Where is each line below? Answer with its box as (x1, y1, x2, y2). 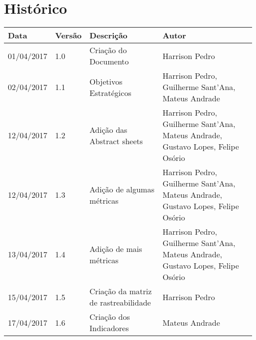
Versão (55, 30, 82, 41)
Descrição (89, 30, 128, 41)
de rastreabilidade (89, 297, 151, 309)
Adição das (89, 124, 128, 135)
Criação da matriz (89, 285, 152, 297)
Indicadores (89, 322, 129, 334)
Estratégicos (89, 87, 131, 98)
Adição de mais (89, 243, 142, 254)
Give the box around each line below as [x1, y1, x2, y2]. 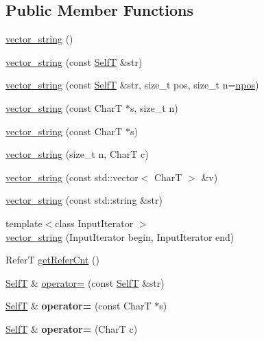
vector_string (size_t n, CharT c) [5, 147, 149, 161]
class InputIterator [55, 215, 134, 230]
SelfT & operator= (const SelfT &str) [5, 275, 165, 290]
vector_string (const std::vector [5, 169, 139, 184]
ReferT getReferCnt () [5, 252, 99, 267]
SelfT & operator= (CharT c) [5, 321, 138, 336]
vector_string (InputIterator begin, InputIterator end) [5, 229, 235, 244]
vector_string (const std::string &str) [5, 193, 163, 207]
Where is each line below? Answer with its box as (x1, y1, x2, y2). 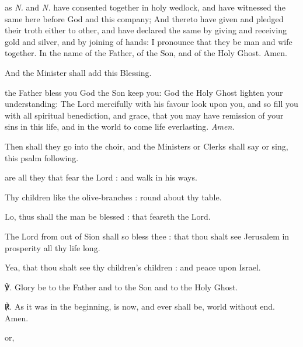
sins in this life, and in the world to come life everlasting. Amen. (5, 120, 235, 133)
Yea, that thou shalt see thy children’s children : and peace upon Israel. (5, 261, 261, 273)
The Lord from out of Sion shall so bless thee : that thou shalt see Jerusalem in (5, 230, 290, 242)
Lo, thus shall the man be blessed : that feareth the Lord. (5, 210, 211, 223)
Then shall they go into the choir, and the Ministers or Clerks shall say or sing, (5, 140, 288, 152)
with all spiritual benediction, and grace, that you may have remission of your (5, 109, 284, 121)
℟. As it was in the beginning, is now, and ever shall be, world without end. (5, 300, 275, 313)
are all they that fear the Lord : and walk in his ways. (5, 171, 197, 183)
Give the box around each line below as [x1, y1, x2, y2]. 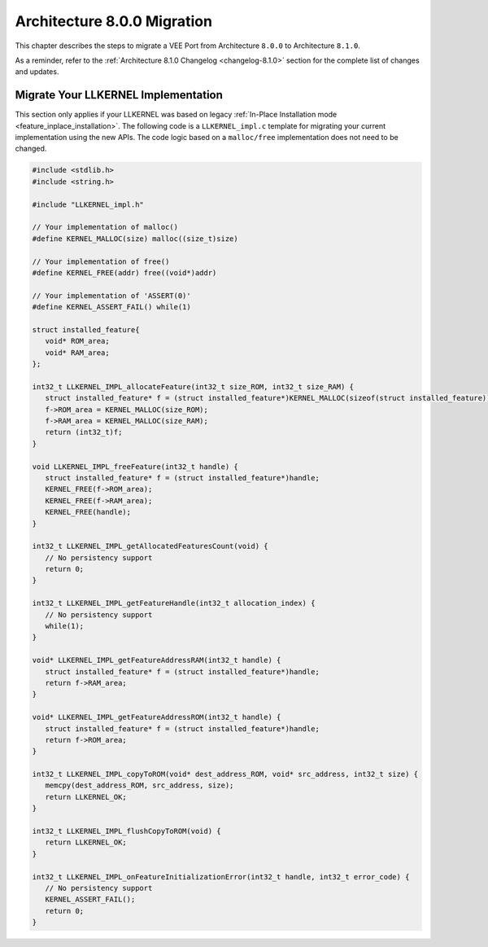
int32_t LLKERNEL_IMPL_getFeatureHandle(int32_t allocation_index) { [32, 598, 316, 608]
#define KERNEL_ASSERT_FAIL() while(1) [32, 302, 191, 312]
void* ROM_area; [45, 336, 110, 346]
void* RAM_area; [45, 348, 110, 357]
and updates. [15, 67, 59, 77]
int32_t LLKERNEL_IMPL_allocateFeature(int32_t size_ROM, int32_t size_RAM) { [32, 382, 354, 391]
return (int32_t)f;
§ §
§ Your assignment:
The copy you produce must match the entries above exactly, except that it has no pictures.

§ Problem solution:
Where is each line below? Answer with its box as (x1, y1, x2, y2). 
Versão (55, 30, 82, 41)
Descrição (89, 30, 128, 41)
de rastreabilidade (89, 297, 151, 309)
Adição das (89, 124, 128, 135)
Criação da matriz (89, 285, 152, 297)
Indicadores (89, 322, 129, 334)
Estratégicos (89, 87, 131, 98)
Adição de mais (89, 243, 142, 254)
Give the box around each line below as [x1, y1, x2, y2]. 
vector_string (size_t n, CharT c) [5, 147, 149, 161]
class InputIterator [55, 215, 134, 230]
SelfT & operator= (const SelfT &str) [5, 275, 165, 290]
vector_string (const std::vector [5, 169, 139, 184]
ReferT getReferCnt () [5, 252, 99, 267]
SelfT & operator= (CharT c) [5, 321, 138, 336]
vector_string (InputIterator begin, InputIterator end) [5, 229, 235, 244]
vector_string (const std::string &str) [5, 193, 163, 207]
Where is each line below? Answer with its box as (x1, y1, x2, y2). 
sins in this life, and in the world to come life everlasting. Amen. (5, 120, 235, 133)
Yea, that thou shalt see thy children’s children : and peace upon Israel. (5, 261, 261, 273)
The Lord from out of Sion shall so bless thee : that thou shalt see Jerusalem in (5, 230, 290, 242)
Lo, thus shall the man be blessed : that feareth the Lord. (5, 210, 211, 223)
Then shall they go into the choir, and the Ministers or Clerks shall say or sing, (5, 140, 288, 152)
with all spiritual benediction, and grace, that you may have remission of your (5, 109, 284, 121)
℟. As it was in the beginning, is now, and ever shall be, world without end. (5, 300, 275, 313)
are all they that fear the Lord : and walk in his ways. (5, 171, 197, 183)
Give the box around each line below as [x1, y1, x2, y2]. 
int32_t LLKERNEL_IMPL_getFeatureHandle(int32_t allocation_index) { [32, 598, 316, 608]
#define KERNEL_ASSERT_FAIL() while(1) [32, 302, 191, 312]
void* ROM_area; [45, 336, 110, 346]
void* RAM_area; [45, 348, 110, 357]
and updates. [15, 67, 59, 77]
int32_t LLKERNEL_IMPL_allocateFeature(int32_t size_ROM, int32_t size_RAM) { [32, 382, 354, 391]
return (int32_t)f;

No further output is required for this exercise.